This idea of subtle social maneuvering extends to female competition, which can be mediated through culture and technology. Historically, dominant female primates have used stress and intimidation to suppress the fertility of subordinates. In human societies, this can manifest through cultural narratives. Memes and ideas are spread that suggest family formation is unwise or that a more fulfilling life can be found by focusing on career and self-care instead of romance. These messages often encourage women to decenter romantic relationships in favor of friendships, which can indirectly reduce fertility.
Another mechanism is the elevation of standards for what constitutes a "successful" family. Rob notes that elite women largely set these standards, which have become increasingly expensive and demanding over the past 50 years. Compared to a middle-class family in the 1970s, today's aspirational model includes private lessons, SAT prep, expensive college tuition, and lavish weddings.

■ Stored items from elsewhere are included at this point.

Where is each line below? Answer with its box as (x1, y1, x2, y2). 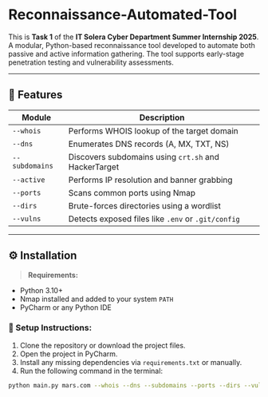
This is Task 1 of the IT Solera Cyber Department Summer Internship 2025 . (8, 32, 259, 42)
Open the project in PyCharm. (19, 349, 118, 359)
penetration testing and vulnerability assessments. (8, 58, 174, 67)
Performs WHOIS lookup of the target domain (68, 125, 239, 137)
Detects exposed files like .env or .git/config (68, 213, 241, 224)
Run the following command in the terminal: (19, 366, 164, 375)
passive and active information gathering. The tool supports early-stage (8, 49, 245, 58)
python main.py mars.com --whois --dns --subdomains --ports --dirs (8, 381, 241, 389)

If you can convince women that you're only a successful mother if you can fulfill these very expensive requirements, this also introduces stress... if people lower down the ladder think, well okay, that's what success looks like. And if I can't do that, I don't want to be a mother who can't give my kids everything that is expected of me.
This creates a barrier for women with fewer resources, who may delay or forgo motherhood because they feel they cannot meet these high expectations. Crucially, the elite women who promote these standards often have options unavailable to others, such as freezing their eggs, affording expensive fertility treatments, or using surrogates, allowing them to bypass the very ideals they promote.
People are often not conscious of these underlying competitive motives. Chris Willx distinguishes between proximate and ultimate reasons for behavior. A woman might genuinely believe she is protecting her friends from bad men (proximate reason), while the ultimate evolutionary driver might be to delay her rivals' reproductive timelines. This self-deception can make a person more persuasive.
Very rarely are we aware of what the ultimate reasons for our behavior are. You are much more effective at deceiving other people if you also are deceived by the motivation that you're doing this through.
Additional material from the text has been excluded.